**EXERCISE PROMPT:** Compute the number of lines in the following data that include the word "which", and output that number alone.

**DATA RECORDS:**
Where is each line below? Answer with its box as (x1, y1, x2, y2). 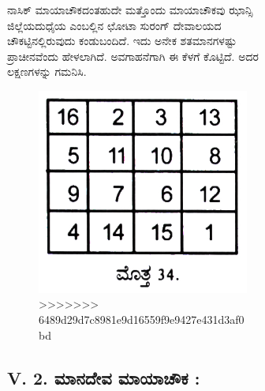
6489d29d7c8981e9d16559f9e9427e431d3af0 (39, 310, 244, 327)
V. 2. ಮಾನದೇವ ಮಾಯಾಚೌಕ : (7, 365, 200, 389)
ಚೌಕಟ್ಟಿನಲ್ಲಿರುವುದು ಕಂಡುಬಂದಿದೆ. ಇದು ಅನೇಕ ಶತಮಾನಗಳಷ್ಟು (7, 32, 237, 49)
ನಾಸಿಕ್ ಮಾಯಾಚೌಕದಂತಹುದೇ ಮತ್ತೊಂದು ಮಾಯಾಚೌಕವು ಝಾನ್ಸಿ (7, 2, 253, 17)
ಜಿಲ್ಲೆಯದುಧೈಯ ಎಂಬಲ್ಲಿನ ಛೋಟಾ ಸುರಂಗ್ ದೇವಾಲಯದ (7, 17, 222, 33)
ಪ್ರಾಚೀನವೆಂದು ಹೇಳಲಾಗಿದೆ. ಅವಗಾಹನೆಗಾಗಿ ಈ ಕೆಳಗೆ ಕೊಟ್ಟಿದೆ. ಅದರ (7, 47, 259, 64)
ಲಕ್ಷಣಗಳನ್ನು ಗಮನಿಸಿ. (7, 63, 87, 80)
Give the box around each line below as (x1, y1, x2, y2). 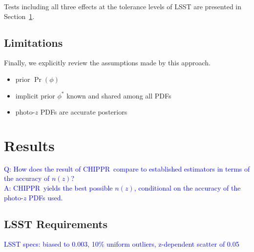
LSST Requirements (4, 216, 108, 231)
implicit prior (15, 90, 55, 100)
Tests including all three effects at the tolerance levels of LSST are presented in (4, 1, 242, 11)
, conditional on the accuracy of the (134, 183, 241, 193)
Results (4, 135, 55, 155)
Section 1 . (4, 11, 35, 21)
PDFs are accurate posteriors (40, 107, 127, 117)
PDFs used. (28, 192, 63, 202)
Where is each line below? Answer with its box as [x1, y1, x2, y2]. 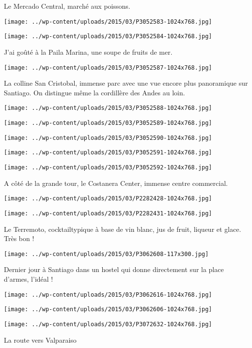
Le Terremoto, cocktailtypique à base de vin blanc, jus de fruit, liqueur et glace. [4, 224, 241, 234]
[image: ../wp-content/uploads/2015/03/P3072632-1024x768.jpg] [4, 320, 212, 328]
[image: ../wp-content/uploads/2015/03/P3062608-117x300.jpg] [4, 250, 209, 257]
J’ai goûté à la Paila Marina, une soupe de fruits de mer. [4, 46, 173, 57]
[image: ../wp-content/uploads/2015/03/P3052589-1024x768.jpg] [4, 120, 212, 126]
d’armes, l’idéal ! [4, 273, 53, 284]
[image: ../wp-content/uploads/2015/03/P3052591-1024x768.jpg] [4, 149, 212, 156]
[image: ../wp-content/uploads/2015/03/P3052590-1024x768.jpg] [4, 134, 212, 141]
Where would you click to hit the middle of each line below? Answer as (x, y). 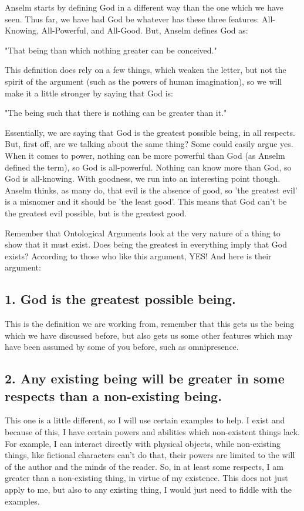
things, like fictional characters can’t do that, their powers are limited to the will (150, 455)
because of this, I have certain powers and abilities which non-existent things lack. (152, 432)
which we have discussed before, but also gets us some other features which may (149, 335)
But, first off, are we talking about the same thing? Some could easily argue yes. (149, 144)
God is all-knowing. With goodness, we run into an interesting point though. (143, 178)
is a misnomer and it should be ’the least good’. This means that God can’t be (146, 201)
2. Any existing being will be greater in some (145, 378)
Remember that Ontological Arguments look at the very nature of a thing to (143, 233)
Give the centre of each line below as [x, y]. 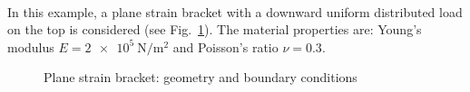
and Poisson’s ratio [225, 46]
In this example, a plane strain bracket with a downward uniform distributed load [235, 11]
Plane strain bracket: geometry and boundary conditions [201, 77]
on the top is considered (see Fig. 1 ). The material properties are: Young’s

---

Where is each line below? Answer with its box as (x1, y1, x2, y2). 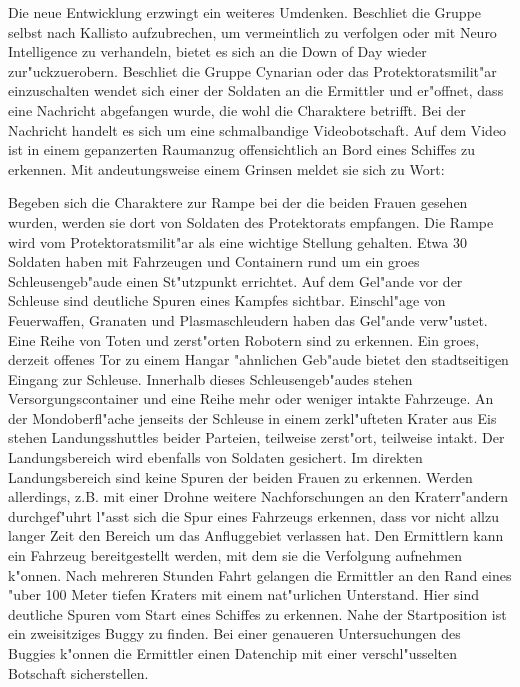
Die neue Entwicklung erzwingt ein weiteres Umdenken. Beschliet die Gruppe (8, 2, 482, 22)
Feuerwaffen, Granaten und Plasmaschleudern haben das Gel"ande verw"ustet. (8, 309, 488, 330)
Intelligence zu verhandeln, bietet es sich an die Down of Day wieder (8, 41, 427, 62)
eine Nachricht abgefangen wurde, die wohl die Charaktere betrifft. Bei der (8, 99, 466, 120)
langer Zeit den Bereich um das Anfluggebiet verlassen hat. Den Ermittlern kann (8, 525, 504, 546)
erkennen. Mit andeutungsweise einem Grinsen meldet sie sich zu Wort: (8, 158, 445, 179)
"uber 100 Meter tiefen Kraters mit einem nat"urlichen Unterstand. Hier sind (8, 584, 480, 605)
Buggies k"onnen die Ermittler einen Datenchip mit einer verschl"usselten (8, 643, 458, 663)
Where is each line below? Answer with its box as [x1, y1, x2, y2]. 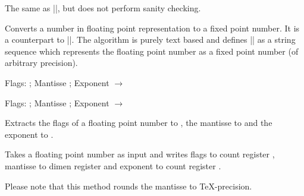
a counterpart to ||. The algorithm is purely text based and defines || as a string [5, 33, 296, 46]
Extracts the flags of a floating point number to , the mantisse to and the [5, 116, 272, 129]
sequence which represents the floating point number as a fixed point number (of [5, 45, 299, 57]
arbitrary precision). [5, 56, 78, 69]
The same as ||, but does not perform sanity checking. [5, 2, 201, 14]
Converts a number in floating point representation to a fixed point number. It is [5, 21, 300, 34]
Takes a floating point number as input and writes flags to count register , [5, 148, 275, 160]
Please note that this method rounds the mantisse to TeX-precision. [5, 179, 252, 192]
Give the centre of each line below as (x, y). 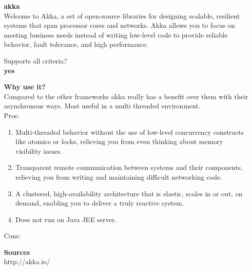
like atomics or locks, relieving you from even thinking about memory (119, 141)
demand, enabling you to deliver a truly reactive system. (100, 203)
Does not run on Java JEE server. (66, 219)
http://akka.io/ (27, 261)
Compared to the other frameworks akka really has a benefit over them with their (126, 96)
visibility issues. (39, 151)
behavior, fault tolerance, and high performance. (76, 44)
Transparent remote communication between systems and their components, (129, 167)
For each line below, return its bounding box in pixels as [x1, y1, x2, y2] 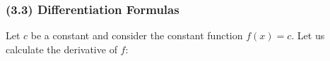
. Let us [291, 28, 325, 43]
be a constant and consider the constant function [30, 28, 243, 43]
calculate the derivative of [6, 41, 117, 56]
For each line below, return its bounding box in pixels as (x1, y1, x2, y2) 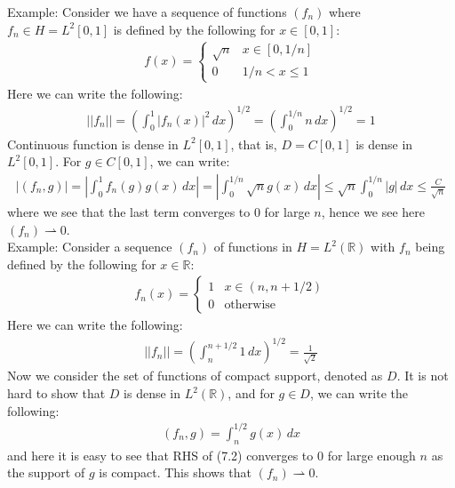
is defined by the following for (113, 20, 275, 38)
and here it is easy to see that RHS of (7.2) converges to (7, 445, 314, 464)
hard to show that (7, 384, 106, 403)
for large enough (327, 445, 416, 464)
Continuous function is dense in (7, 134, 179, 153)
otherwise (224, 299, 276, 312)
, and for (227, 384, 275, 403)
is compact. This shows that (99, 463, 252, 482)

**EXERCISE ANSWER:** 3